# Cryptocoryne x willisii 'lucens' growing upside down?!



## Franco (Jun 25, 2010)

I bought some what I think is Cryptocoryne x willisii 'lucens' from the LFS about 2 months ago for a walstad type tank and I noticed before I planted it that the plants are growing upside down. The roots are growing up and then curving down and the leaves are growing down and then curving back up. It seems to be impeding its growth.

Should I try to bend the leaves and roots in the right direction and plant it? It seems quite fragile.

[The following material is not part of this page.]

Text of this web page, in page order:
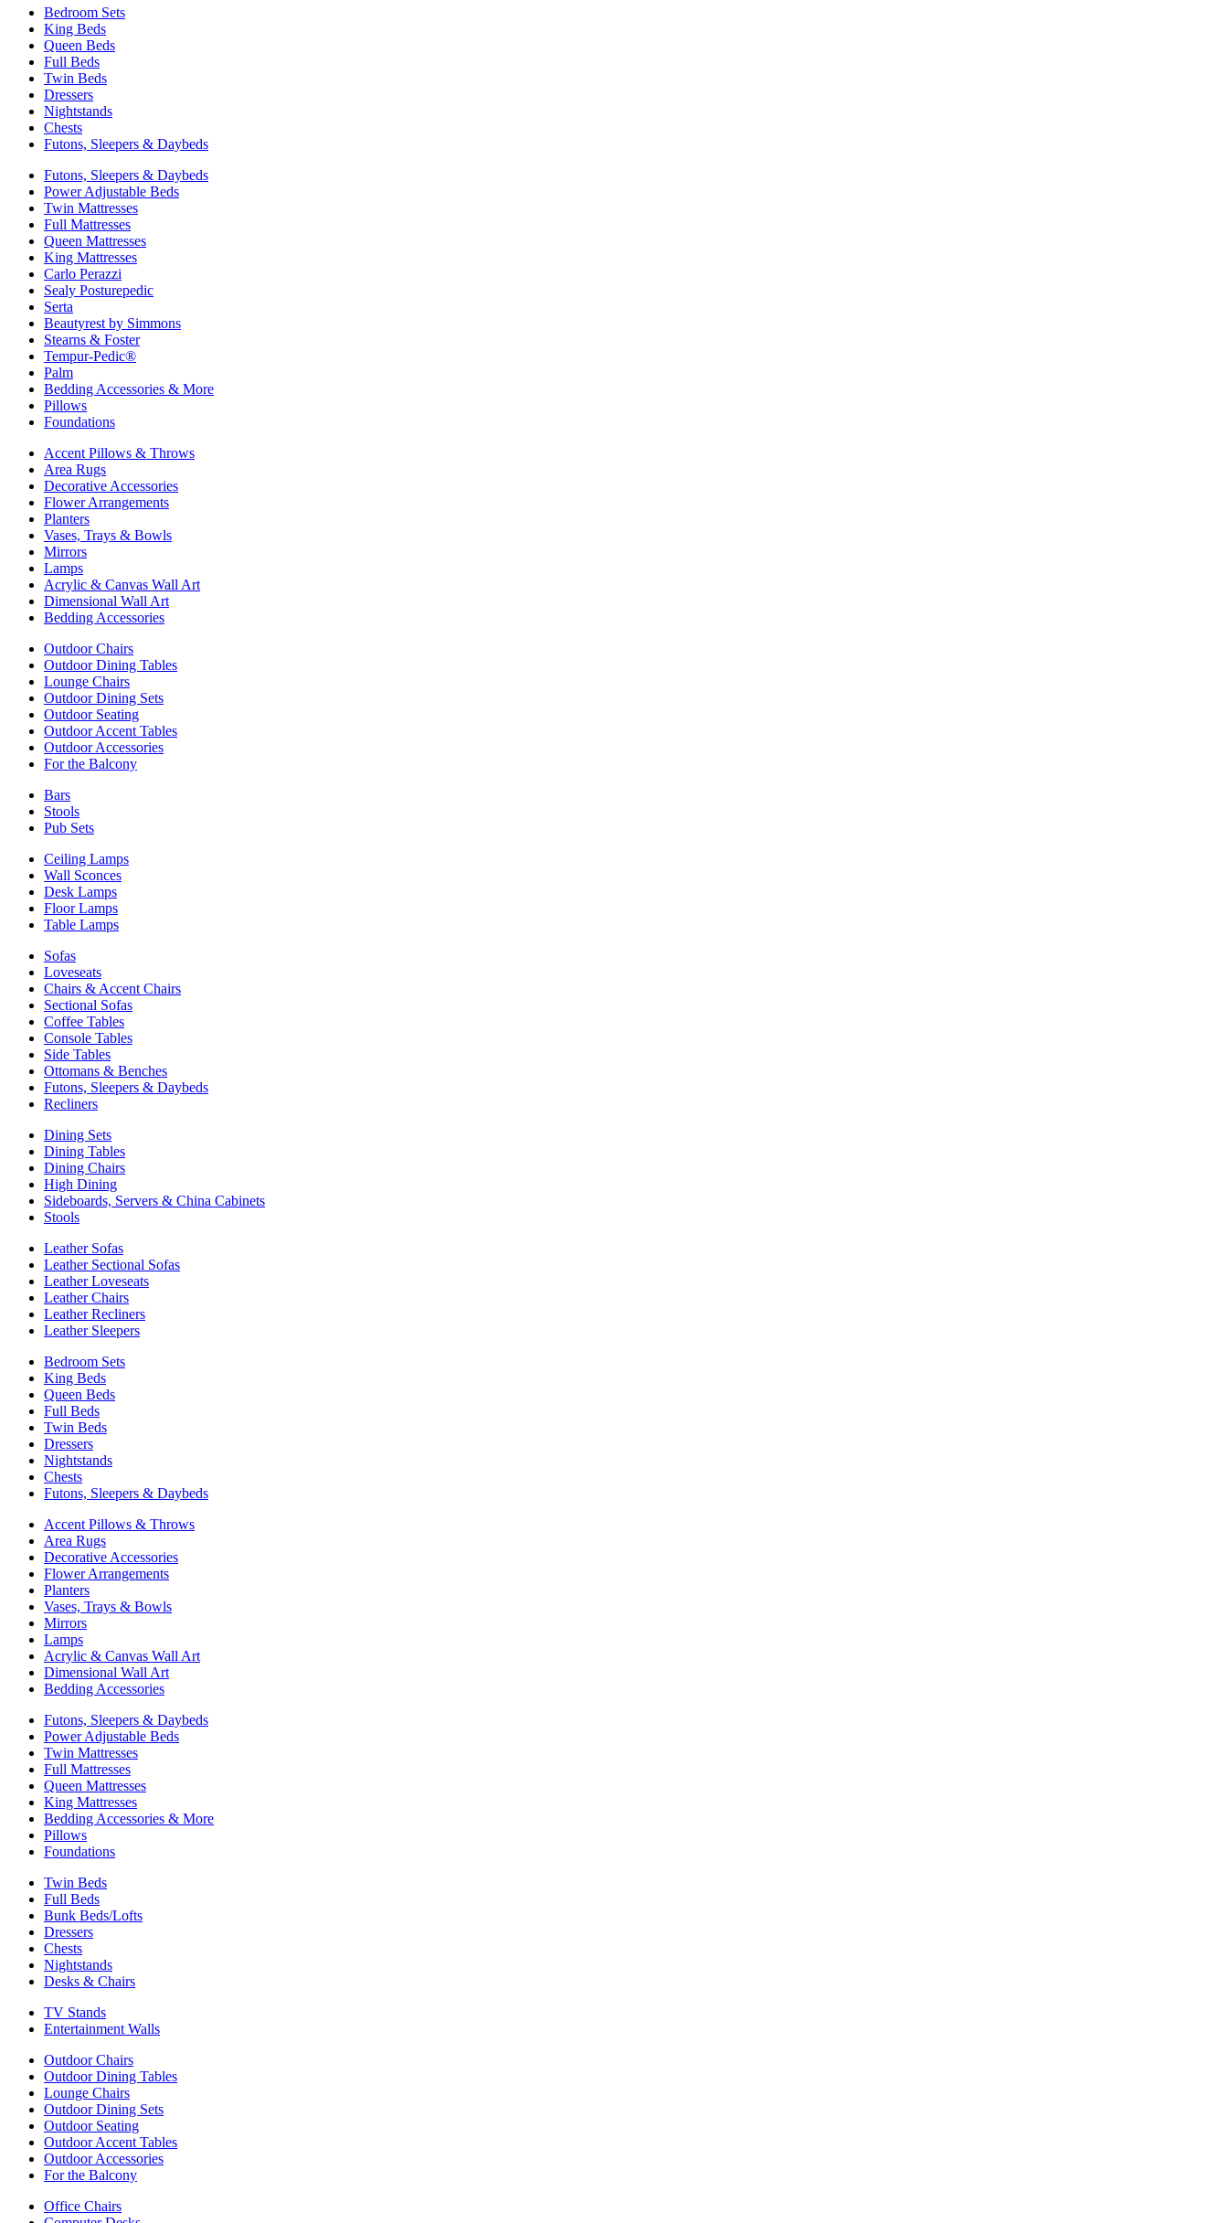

Or should I just cut off the leaves and replant it with the roots facing the right direction and hope it sends out new leaves?

Thanks


----------



## HeyPK (Jan 23, 2004)

It was probably floating with the roots growing down and the leaves up, and then it got flipped over. Just plant it. It will grow the roots down and the leaves up whichever way you plant it.


----------



## Cvurb (May 23, 2010)

I agree with HeyPK, I got all my leaves of my Crypts all weird facing, and some upside down, but they all straightened out. Crypts are awesome plants


----------



## Franco (Jun 25, 2010)

These plants hadn't been moved in the LFS's tank for months. I got a crap load of crypts because the clerk thought that each GROVE of crypts counted as one plant. I was able to separate all 3 groves I bought into like 40 plants. It took forever to plant them all. I ended up with 3 types of C. wendtii, some brown crypt with ruffled leaves and pink undersides which has quadrupled in size (unfortunately I planted it in a front corner so its getting a little big), and these "Lucens". These plants are all in a 10 gallon so they look freakin awesome. Its like a crypt forest.
The C. willisii lucens was just 2 plants and the leafs had curved up and the roots down already when I bought it so maybe it will start producing more now that it is in a nutrient rich substrate. I had the hardest time IDing them because they are quite short at only 3 inches at the highest leaves but I definitely think they are C. willisii.
This is the first time I have ever had crypts and I am in love with them. 
Do crypts send out runners like swords or do the new leaves just start growing further and further from the original plant?
That is what looks like is happening in my tank. I put some peat on the bottom of the tank on one side and those crypts seem to be doing better than the ones on the other side without peat. I had very little melting and what did melt was already replaced by new growth.


----------



## Cvurb (May 23, 2010)

A picture could always be great  And that tank sounds awesome!


----------